Moraes fora da Magnitsky: como ministro do STF se tornou tão poderoso

Ministro chegou ao STF de forma inesperada e passou a acumular a relatoria de investigações após contronversa abertura do inquérito das Fake News

Publicado em 12 de dezembro de 2025 às 16:44

Imagem BBC Brasil
null Crédito: Reuters

O governo dos Estados Unidos retirou nesta sexta-feira (12/12) o ministro do Supremo Tribunal Federal (STF) Alexandre de Moraes e sua esposa, Viviane Barci de Moraes, da lista de sancionados pela Lei Magnitsky.

A punição — que restringia suas movimentações financeiras — foi adotada no final de julho, quando o governo Donald Trump tentava interferir no julgamento do ex-presidente Jair Bolsonaro por tentativa de golpe de Estado.

A medida não funcionou e Moraes, relator do processo, liderou a decisão da Primeira Turma da Corte que condenou Bolsonaro a mais de 27 anos de prisão. Desde novembro, Bolsonaro cumpre sua pena numa cela especial da Superintendência da Polícia Federal em Brasília.

A queda da sanção vem um dia após uma nova decisão de Moraes que irritou bolsonaristas. Na quinta-feira (11/12), o ministro anulou a votação da Câmara dos Deputados que rejeitou a cassação de Carla Zambelli (PL-SP), apesar de sua condenação pelo STF por invadir sistemas de mandados judiciais do Conselho Nacional de Justiça (CNJ) com o auxílio de um hacker.

Sua decisão foi confirmada pela Primeira Turma em julgamento virtual nesta sexta.

Poderoso e controverso, Alexandre de Moraes se tornou ministro do Supremo Tribunal Federal (STF) de forma inesperada.

Ele entrou na Corte em 2017, com a abertura de uma vaga quando o ministro Teori Zavascki morreu tragicamente em um acidente aéreo em Paraty (RJ).

Com isso, o então presidente Michel Temer (MDB), que não teria nenhuma indicação ao Supremo em seu breve mandato após o impeachment de Dilma Rousseff (PT), pôde indicar seu então ministro da Justiça ao Tribunal, um nome da centro-direita de São Paulo, assim como ele.

Em apenas oito anos, ele se tornou protagonista da vida política e jurídica brasileira, passando de odiado a venerado em parte da esquerda.

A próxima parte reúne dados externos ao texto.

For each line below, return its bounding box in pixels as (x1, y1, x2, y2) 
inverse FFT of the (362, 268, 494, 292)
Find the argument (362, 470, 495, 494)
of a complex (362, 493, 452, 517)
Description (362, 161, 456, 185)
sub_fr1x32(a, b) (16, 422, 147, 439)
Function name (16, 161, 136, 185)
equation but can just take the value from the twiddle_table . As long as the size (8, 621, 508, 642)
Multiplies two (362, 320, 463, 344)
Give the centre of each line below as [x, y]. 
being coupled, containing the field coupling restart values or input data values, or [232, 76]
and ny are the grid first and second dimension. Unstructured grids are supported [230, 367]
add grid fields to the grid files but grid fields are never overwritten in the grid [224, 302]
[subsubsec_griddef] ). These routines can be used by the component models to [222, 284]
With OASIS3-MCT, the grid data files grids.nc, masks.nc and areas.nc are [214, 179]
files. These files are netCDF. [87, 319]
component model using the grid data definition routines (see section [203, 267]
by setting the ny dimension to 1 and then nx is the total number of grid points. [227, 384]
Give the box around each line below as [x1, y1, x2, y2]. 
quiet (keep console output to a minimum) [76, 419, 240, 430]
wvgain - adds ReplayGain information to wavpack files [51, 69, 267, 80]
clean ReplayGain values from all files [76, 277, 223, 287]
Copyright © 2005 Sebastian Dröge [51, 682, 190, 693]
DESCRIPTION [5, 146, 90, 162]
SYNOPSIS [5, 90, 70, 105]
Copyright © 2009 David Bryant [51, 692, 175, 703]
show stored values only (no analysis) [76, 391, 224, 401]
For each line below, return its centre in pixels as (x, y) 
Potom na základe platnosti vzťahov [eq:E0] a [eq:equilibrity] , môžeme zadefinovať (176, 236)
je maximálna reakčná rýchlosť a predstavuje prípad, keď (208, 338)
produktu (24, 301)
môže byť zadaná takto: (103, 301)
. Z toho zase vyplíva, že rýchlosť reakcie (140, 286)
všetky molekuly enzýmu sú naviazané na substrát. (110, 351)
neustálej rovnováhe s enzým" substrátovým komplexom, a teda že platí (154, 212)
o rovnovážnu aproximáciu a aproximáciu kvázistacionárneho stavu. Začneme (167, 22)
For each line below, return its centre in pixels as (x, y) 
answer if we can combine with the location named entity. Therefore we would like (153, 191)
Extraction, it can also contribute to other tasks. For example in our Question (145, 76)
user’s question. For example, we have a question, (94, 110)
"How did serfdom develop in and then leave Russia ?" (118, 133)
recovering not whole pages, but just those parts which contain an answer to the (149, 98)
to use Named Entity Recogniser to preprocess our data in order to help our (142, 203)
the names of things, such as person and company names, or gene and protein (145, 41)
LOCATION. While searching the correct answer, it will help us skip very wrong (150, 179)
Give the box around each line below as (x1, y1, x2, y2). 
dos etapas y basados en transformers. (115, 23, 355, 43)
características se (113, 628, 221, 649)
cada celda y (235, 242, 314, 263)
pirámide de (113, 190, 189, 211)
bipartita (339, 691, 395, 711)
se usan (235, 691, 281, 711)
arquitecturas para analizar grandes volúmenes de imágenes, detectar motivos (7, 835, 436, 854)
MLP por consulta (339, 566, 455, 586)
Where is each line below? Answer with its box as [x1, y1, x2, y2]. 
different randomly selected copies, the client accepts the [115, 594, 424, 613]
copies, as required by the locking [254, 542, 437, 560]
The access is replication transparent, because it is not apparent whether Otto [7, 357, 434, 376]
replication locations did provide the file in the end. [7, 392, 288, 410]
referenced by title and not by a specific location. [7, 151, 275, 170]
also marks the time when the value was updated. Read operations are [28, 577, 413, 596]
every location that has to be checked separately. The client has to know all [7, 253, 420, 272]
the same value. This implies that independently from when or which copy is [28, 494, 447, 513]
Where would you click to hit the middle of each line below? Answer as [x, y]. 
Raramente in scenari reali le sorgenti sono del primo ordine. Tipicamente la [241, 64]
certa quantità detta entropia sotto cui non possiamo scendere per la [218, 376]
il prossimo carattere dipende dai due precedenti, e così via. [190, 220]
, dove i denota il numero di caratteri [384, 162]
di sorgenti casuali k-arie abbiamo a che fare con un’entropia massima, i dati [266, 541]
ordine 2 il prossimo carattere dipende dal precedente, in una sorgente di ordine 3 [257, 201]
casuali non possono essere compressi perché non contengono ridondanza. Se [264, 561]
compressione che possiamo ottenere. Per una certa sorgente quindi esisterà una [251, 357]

Seu perfil duro no Direito Penal ganhou protagonismo no STF quando ele passou a relatar uma série de investigações, e depois processos, contra suspeitos de atentar contra a democracia, principalmente bolsonaristas — casos que se desdobraram em seu gabinete a partir do polêmico inquérito das Fake News, criado em 2019.

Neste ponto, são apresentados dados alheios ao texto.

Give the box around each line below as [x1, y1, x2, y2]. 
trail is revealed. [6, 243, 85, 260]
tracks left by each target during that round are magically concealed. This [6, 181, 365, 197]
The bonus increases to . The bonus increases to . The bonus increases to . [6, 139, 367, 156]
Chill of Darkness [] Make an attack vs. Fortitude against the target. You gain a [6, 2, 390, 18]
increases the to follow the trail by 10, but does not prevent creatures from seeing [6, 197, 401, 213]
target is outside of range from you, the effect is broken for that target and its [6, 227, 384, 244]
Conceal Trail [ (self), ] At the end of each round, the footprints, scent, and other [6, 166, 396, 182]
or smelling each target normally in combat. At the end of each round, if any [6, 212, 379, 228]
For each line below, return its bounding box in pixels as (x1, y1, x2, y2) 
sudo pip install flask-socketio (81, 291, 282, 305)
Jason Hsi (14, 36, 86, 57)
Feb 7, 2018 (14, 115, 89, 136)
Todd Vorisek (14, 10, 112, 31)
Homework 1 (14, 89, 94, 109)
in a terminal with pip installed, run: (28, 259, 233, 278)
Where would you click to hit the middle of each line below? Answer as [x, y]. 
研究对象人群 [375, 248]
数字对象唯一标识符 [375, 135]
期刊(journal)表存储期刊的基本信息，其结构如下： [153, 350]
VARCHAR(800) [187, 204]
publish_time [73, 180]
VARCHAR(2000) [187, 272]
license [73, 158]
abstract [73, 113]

O ápice desse movimento ocorreu em setembro deste ano, quando Bolsonaro e mais sete réus foram considerados culpados da acusação de tentativa de golpe de Estado — algo inédito.

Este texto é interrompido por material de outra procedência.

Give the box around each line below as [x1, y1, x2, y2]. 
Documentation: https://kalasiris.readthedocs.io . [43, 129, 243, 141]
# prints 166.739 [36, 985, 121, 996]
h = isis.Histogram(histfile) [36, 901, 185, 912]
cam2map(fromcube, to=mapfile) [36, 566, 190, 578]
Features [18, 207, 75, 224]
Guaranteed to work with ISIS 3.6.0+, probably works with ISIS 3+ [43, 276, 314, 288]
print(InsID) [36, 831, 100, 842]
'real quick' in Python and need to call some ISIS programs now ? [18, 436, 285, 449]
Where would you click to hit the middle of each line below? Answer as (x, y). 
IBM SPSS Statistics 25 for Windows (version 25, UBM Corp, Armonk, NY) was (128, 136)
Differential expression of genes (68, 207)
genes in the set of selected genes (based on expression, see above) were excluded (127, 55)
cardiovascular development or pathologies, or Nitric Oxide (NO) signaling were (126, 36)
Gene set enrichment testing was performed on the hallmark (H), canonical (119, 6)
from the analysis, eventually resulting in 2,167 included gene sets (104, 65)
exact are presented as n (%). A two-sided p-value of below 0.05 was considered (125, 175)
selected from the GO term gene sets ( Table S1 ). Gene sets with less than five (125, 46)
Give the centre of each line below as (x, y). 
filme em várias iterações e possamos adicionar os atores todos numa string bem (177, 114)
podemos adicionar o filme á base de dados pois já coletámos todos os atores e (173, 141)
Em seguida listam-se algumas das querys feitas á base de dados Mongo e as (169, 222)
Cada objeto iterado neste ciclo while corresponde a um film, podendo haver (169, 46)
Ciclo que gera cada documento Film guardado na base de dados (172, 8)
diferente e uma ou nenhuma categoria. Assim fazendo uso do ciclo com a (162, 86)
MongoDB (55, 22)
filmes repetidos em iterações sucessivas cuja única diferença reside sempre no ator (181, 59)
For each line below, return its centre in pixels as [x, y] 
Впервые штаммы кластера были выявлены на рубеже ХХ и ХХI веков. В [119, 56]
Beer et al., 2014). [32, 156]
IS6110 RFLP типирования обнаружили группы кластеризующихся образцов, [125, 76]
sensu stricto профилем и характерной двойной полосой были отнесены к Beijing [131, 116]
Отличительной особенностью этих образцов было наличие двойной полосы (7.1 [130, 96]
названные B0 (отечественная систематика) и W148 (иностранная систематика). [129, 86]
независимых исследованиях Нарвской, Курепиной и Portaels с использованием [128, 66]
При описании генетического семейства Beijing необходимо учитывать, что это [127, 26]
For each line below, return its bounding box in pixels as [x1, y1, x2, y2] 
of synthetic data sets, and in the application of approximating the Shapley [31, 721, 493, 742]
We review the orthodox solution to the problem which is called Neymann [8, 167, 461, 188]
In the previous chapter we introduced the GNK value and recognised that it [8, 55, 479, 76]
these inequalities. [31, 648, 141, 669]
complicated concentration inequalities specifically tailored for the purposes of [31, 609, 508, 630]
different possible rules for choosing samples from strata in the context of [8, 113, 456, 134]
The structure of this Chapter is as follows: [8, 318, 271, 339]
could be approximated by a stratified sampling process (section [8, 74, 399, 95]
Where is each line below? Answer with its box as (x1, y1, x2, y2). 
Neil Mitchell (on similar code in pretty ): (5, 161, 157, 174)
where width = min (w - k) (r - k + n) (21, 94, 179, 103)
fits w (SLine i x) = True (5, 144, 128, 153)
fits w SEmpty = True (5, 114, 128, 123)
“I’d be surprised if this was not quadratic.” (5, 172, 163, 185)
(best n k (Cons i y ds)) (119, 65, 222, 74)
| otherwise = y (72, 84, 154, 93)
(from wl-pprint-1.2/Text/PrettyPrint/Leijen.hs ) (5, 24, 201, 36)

Os outros condenados são ex-integrantes de seu governo, sendo três generais do Exército e um almirante da Marinha.

A atuação do ministro ao longo da investigação e as decisões que tomou à frente do processo lhe renderam elogios e críticas. Também o tornaram alvo de pedidos de impeachment no Congresso, além das sanções diretas do governo Trump.

Aqueles que o defendem dizem que sua atuação foi necessária para garantir a democracia no Brasil.

Seus detratores questionam se o ministro, ele próprio alvo do suposto plano de golpe, teria a isenção necessária para julgar o caso e denunciam supostos abusos e uma concentração excessiva de poder em suas mãos.

Mas como Alexandre de Moraes ficou tão poderoso?

1) O caminho para o STF

Moraes é professor de Direito da Universidade de São Paulo (USP) desde 2002 e construiu uma carreira jurídica sólida.

Após ter entrado no Ministério Público em 1991, ele ocupou cargos na Prefeitura e no Governo de São Paulo a partir de 2002 — e acabou formando laços com a centro-direita paulista, chegando a se filiar ao Partido da Social Democracia Brasileira (PSDB).

Em 2015, ele virou secretário de Segurança Pública no governo do então tucano Geraldo Alckimin, hoje no PSB e vice do presidente Luiz Inácio Lula da Silva (PT).

Foi nessa época que a polícia de São Paulo, sob comando de Moraes, solucionou rapidamente o caso de um hacker que tinha tentado chantagear Marcela, a mulher de Michel Temer, após invadir seu celular.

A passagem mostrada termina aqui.